[Work to be completed] Your answer should give again, exactly, the lines from the beginning of the entries below through the line containing "context is composed". It must contain no pictures.

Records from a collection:

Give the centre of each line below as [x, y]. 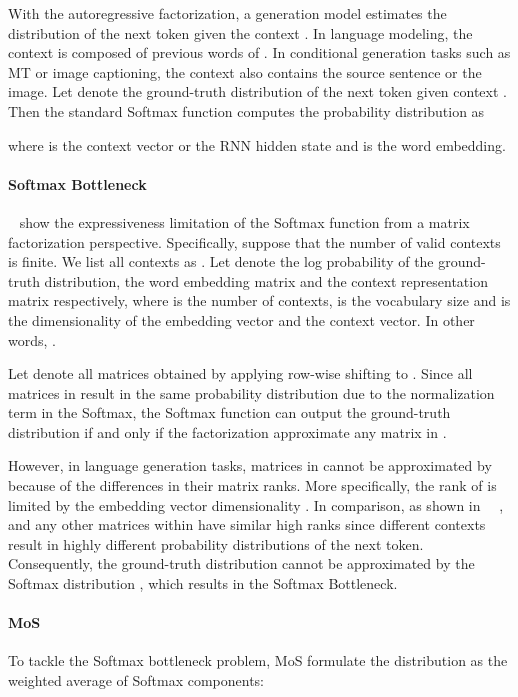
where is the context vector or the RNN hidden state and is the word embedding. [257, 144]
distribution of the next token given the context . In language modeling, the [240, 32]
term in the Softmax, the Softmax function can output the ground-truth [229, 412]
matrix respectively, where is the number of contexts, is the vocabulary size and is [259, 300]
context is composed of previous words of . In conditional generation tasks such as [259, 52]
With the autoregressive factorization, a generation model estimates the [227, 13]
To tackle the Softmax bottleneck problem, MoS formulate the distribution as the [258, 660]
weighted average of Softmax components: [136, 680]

[Reply to the exercise]
Give the centre of each line below as [x, y]. 
where is the context vector or the RNN hidden state and is the word embedding. [257, 144]
distribution of the next token given the context . In language modeling, the [240, 32]
term in the Softmax, the Softmax function can output the ground-truth [229, 412]
matrix respectively, where is the number of contexts, is the vocabulary size and is [259, 300]
context is composed of previous words of . In conditional generation tasks such as [259, 52]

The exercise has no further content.